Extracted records
--------------------------------------------------
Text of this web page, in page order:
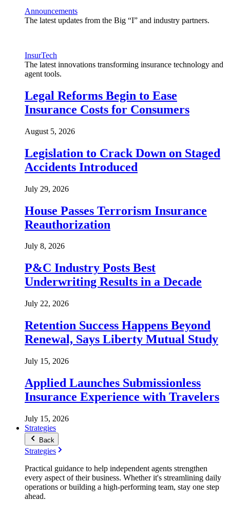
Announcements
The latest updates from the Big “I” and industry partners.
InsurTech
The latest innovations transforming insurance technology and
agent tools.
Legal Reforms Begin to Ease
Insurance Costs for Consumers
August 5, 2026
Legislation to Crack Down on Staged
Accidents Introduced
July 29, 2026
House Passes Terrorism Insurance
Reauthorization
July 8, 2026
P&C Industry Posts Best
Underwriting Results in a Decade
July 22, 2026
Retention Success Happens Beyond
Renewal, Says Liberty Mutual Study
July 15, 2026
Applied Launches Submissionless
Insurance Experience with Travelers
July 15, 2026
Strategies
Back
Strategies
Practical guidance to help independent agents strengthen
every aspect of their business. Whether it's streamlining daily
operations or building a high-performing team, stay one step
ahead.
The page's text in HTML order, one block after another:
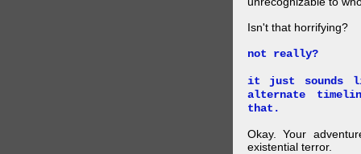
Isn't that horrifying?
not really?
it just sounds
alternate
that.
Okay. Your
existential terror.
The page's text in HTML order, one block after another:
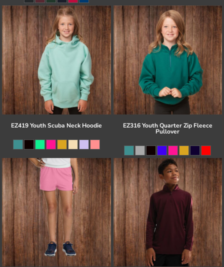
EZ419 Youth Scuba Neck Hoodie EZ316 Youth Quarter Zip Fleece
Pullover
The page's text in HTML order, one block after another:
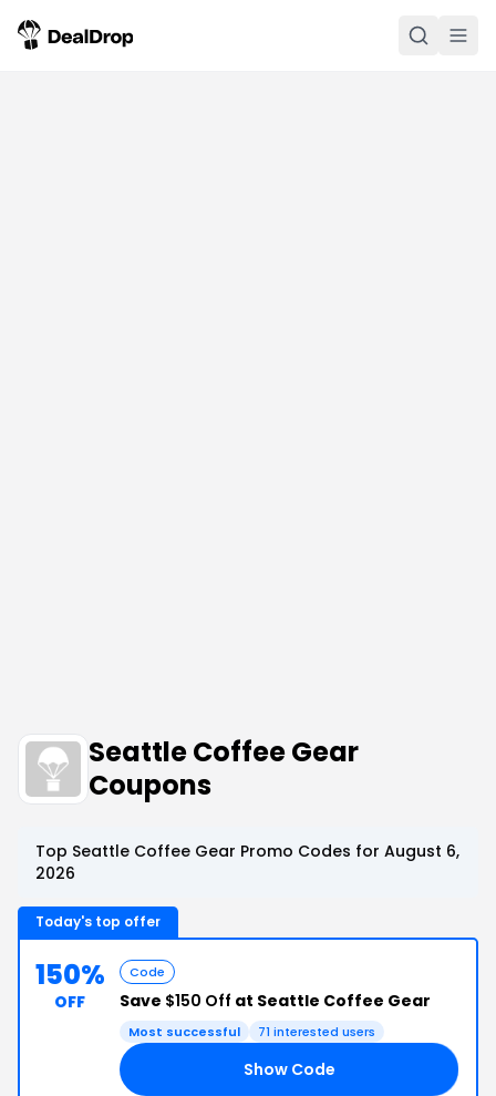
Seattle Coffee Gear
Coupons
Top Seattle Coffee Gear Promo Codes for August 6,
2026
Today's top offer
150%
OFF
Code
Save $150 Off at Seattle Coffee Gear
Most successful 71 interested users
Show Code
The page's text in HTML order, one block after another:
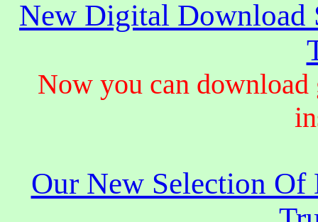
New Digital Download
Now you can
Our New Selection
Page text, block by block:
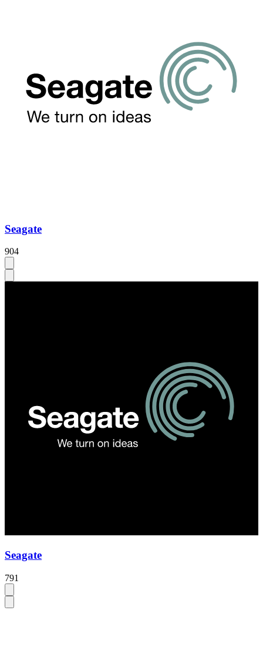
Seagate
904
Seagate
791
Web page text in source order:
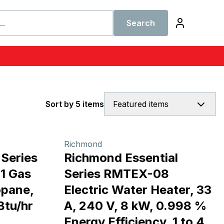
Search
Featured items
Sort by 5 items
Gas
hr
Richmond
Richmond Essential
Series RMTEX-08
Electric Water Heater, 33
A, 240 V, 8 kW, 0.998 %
--------------------------------------------------
:: Exercise requirements ::
Each entry above should be given again exactly, with its pictures omitted.

:: Answer for the task ::
Text of this web page, in page order:
Announcements
The latest updates from the Big “I” and industry partners.
InsurTech
The latest innovations transforming insurance technology and
agent tools.
Legal Reforms Begin to Ease
Insurance Costs for Consumers
August 5, 2026
Legislation to Crack Down on Staged
Accidents Introduced
July 29, 2026
House Passes Terrorism Insurance
Reauthorization
July 8, 2026
P&C Industry Posts Best
Underwriting Results in a Decade
July 22, 2026
Retention Success Happens Beyond
Renewal, Says Liberty Mutual Study
July 15, 2026
Applied Launches Submissionless
Insurance Experience with Travelers
July 15, 2026
Strategies
Back
Strategies
Practical guidance to help independent agents strengthen
every aspect of their business. Whether it's streamlining daily
operations or building a high-performing team, stay one step
ahead.
The page's text in HTML order, one block after another:
Isn't that horrifying?
not really?
it just sounds
alternate
that.
Okay. Your
existential terror.
The page's text in HTML order, one block after another:
EZ419 Youth Scuba Neck Hoodie EZ316 Youth Quarter Zip Fleece
Pullover
The page's text in HTML order, one block after another:
Seattle Coffee Gear
Coupons
Top Seattle Coffee Gear Promo Codes for August 6,
2026
Today's top offer
150%
OFF
Code
Save $150 Off at Seattle Coffee Gear
Most successful 71 interested users
Show Code
The page's text in HTML order, one block after another:
New Digital Download
Now you can
Our New Selection
Page text, block by block:
Seagate
904
Seagate
791
Web page text in source order:
Search
Featured items
Sort by 5 items
Gas
hr
Richmond
Richmond Essential
Series RMTEX-08
Electric Water Heater, 33
A, 240 V, 8 kW, 0.998 %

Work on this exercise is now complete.